Une fois encore certains se distinguent par leur bon sens d’autre s’entêtent. La France mauvais élève de l’UE et grande première des derniers (agro-carburants, nucléaire, déplacements, gestion de l’eau, performance énergétique des batiments… toujours placée du mauvais coté).

Gilles Monette

Kyoto vert un air sain avec http://www.dcarbon.com Breveté Mirabel, Québec, Canada

Pascal

Quand le Gosplan subventionne les agriculteurs pour qu’ils consomment 2 litres de diesel pour produire un litre de biodiesel, les agiculteurs le font, mais c’est la faute du Gosplan. Tant que nous refuserons l’économie de marché nous serons condammnés aux aberrations économiques.
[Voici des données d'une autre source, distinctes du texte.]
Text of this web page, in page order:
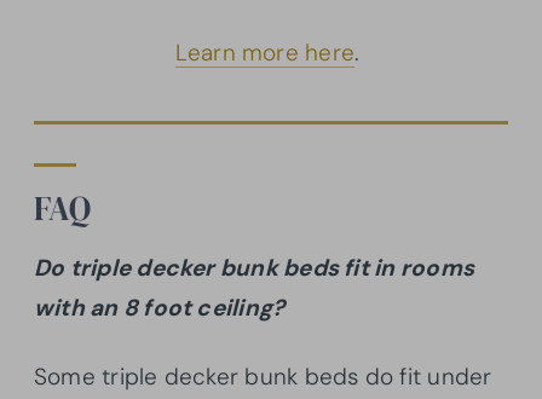
Learn more here.
FAQ
Do triple decker bunk beds fit in rooms
with an 8 foot ceiling?
Some triple decker bunk beds do fit under

En Europe et aux USA, les biocarburants sont essentiellement un moyen de tondre les con-(sommateurs et tribuables) pour engraisser les céréaliers et betteraviers. Si nos dirigeants comprenaient le monde réel, par exemple le pic du pétrole, ils traiteraient les biocarburants comme ils traitent le pétrole, c’est à dire qu’il n’y aurait ni quota ni droit de douane, mais la TIPP serait payée. Nous laisserions le Sud (Amérique latine, Afrique, Indonésie …) faire concurrence à l’OPEP et établir les justes cours des biocarburants. Pour assurer notre sécurité énergétique, nous avons besoin d’une grande diversité de fournisseurs et de filières (sorgo, jatropha, …), pas de ridicules lignes Maginot. De plus, il vaut mieux que notre argent aille à des millions de paysans de Sud plutôt qu’à une poignée de féodaux, théocrates, satrapes, siloviki orientaux. Si l’on veut limiter les émissions de CO2, alors il faut limiter la consommation de combustibles fossiles. Il suffit de transférer une partie de la fiscalité vers ces combustibles (essence, diesel, kérosène, fioul domestique, gaz domestique, combustibles pour centrales thermiques, …) pour que les consommateurs aient des millions d’idées pour diminuer leur consommations (isoler leur maison, déménager plus près de leur travail ou des transport en communs, …). Mais nos politiciens préfèrent par exemple laisser le kérosène absolument sans taxe, donc le transport aérien augmente beaucoup, ce qui prouve que les politiciens veulent faire du bruit mais pas agir réellement.